### YOUR GOAL
Output all of the records word for word and drop the images.

SUPPLIED RECORDS below:

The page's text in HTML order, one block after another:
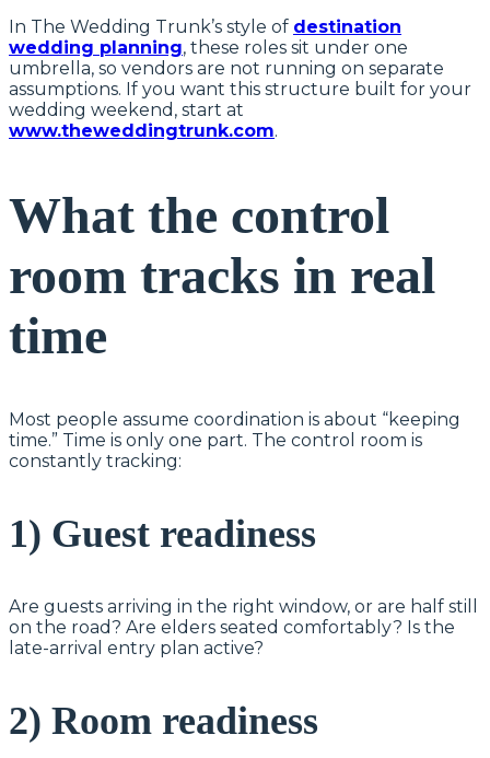
In The Wedding Trunk’s style of destination
wedding planning, these roles sit under one
umbrella, so vendors are not running on separate
assumptions. If you want this structure built for your
wedding weekend, start at
www.theweddingtrunk.com.
What the control
room tracks in real
time
Most people assume coordination is about “keeping
time.” Time is only one part. The control room is
constantly tracking:
1) Guest readiness
Are guests arriving in the right window, or are half still
on the road? Are elders seated comfortably? Is the
late-arrival entry plan active?
2) Room readiness
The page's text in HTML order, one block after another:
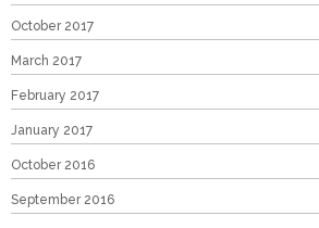
October 2017
March 2017
February 2017
January 2017
October 2016
September 2016
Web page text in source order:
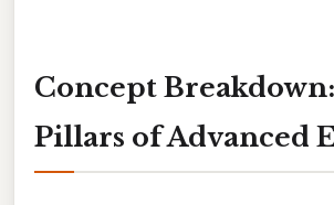
Concept
Pillars of Advanced
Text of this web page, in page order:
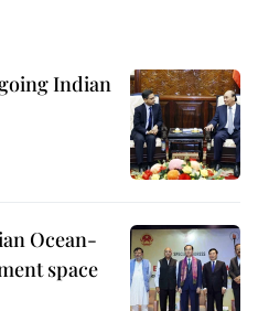
Indian
Ocean-
space

End of SUPPLIED RECORDS.

### OUTPUT FOR THIS TASK
The page's text in HTML order, one block after another:
In The Wedding Trunk’s style of destination
wedding planning, these roles sit under one
umbrella, so vendors are not running on separate
assumptions. If you want this structure built for your
wedding weekend, start at
www.theweddingtrunk.com.
What the control
room tracks in real
time
Most people assume coordination is about “keeping
time.” Time is only one part. The control room is
constantly tracking:
1) Guest readiness
Are guests arriving in the right window, or are half still
on the road? Are elders seated comfortably? Is the
late-arrival entry plan active?
2) Room readiness
The page's text in HTML order, one block after another:
October 2017
March 2017
February 2017
January 2017
October 2016
September 2016
Web page text in source order:
Concept
Pillars of Advanced
Text of this web page, in page order:
Indian
Ocean-
space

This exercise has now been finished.